Breakfast option. Loaded with real ingredients like banana, oats, and carrot so you can serve this with Greek yogurt and berries for a meal-prep-friendly breakfast.
Easy snack. Bake it, slice it, snack it. It’s a low-effort win, much like my Blueberry Muffins or No-Bake Carrot Cake Balls.
Secret veggies. Your inner child (or actual child) won’t even notice the grated carrot hiding in there. Sneaky like my Carrot Cake Baked Oats or Zucchini Bread Baked Oats.
Ingredients

Flour. Basic, all-purpose flour is recommended.
Desiccated coconut. Adds texture, moisture, and a gentle nuttiness. You want to make sure you get the "desiccated" variety and not shredded as this is larger and retains more moisture so may change the texture of the loaf.
Protein powder.

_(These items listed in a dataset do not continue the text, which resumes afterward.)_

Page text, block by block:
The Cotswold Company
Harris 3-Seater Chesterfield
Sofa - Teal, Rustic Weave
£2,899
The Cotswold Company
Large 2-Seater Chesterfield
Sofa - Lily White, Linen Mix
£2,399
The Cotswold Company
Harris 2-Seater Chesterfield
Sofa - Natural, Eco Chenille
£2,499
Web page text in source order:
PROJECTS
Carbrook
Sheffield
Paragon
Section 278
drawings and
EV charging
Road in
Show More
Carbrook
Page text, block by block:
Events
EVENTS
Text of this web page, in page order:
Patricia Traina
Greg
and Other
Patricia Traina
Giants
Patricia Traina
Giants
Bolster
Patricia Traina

A vegan protein powder (either vanilla or unflavoured) is recommended because it keeps the carrot cake loaf dairy-free, and vegan proteins act more similar to flour when baking. I therefore would not recommend Whey protein as it can leave a funky taste.
Cinnamon, nutmeg, cloves. Ground spices. Adjust to your preferences.

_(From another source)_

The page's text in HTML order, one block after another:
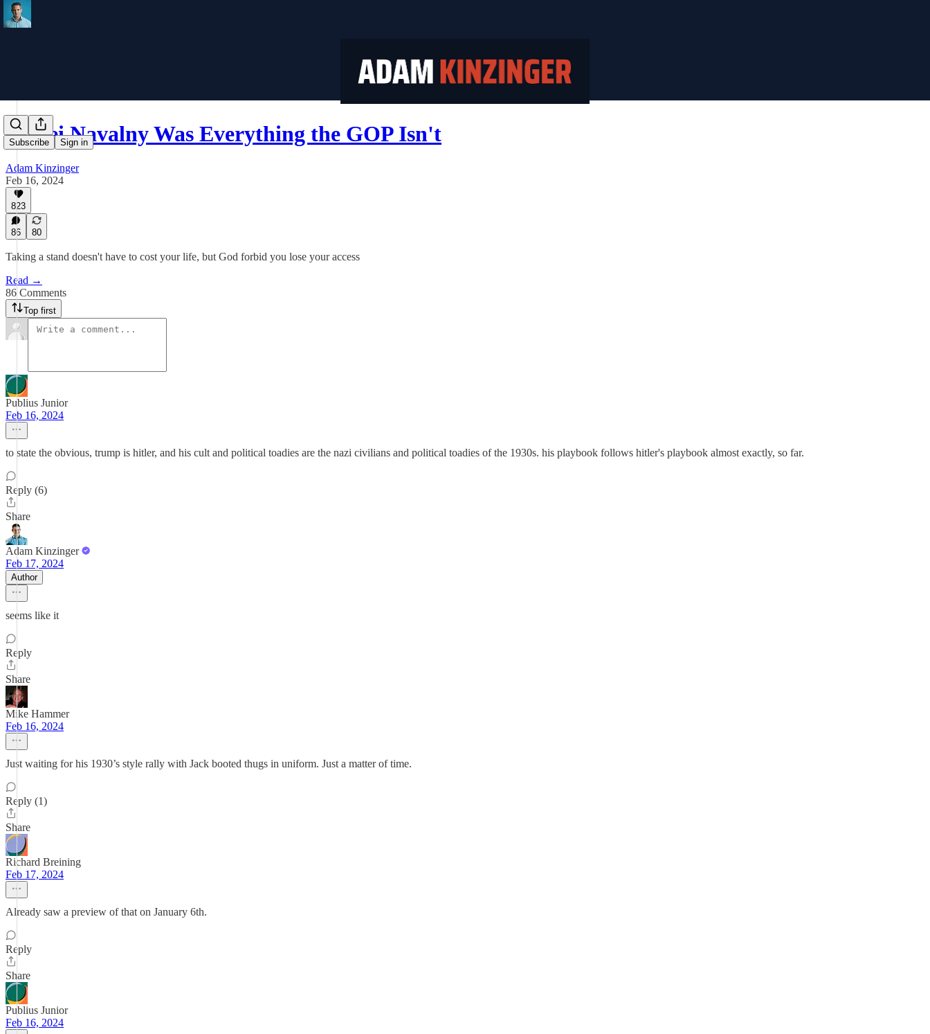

Brown sugar. Adds moisture and a little caramel-y depth. I wouldn't recommend substituting for white sugar or coconut sugar as they can change the overall texture.

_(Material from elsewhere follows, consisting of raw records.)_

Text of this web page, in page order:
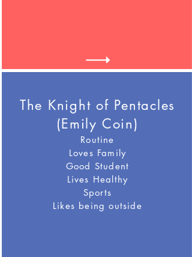
The Knight of Pentacles
(Emily Coin)
Routine
Loves Family
Good Student
Lives Healthy
Sports
Likes being outside

Coconut oil. Keeps the loaf rich and moist without needing dairy. You can use olive oil or another neutral oil - or substitute for butter.
Small banana. Try and get a banana that is ripe (at least spotted brown, if not completely brown) as it adds natural sweetness.
Grated carrot. Shred it fine so it melts into the batter without being stringy when baked (so you'll want to use the small end of your grater). Squeeze out as much excess moisture as possible.
Sultanas/raisins. Little chewy pops of sweetness. These are optional, but recommended.
Please check the recipe card for full list of ingredients and quantity. See below for substitutions and variations.
How to make
Step 1: Beat the brown sugar, coconut oil, and eggs together in a large bowl until it’s looking creamy and light (you shouldn't see any granules from the brown sugar left)
Step 2: Add the flour, coconut, baking powder, protein powder, salt, and spices. Stir in the mashed banana and vanilla extract. Beat until the batter is smooth but don't overmix.
Step 3: Fold in the grated carrot and raisins gently. Don't overmix otherwise the batter will end up dense.
Step 4: Pour the batter into a lined loaf tin. Bake at 160°C (320°F) for 50-60 minutes or until a skewer comes out clean and the top looks golden and slightly cracked.
Top Tip
Strain carrots. Remove any excess moisture from the carrots using a paper towel, clean dish towel or cheesecloth. This will help keep the texture of the carrot cake loaf without it being too wet.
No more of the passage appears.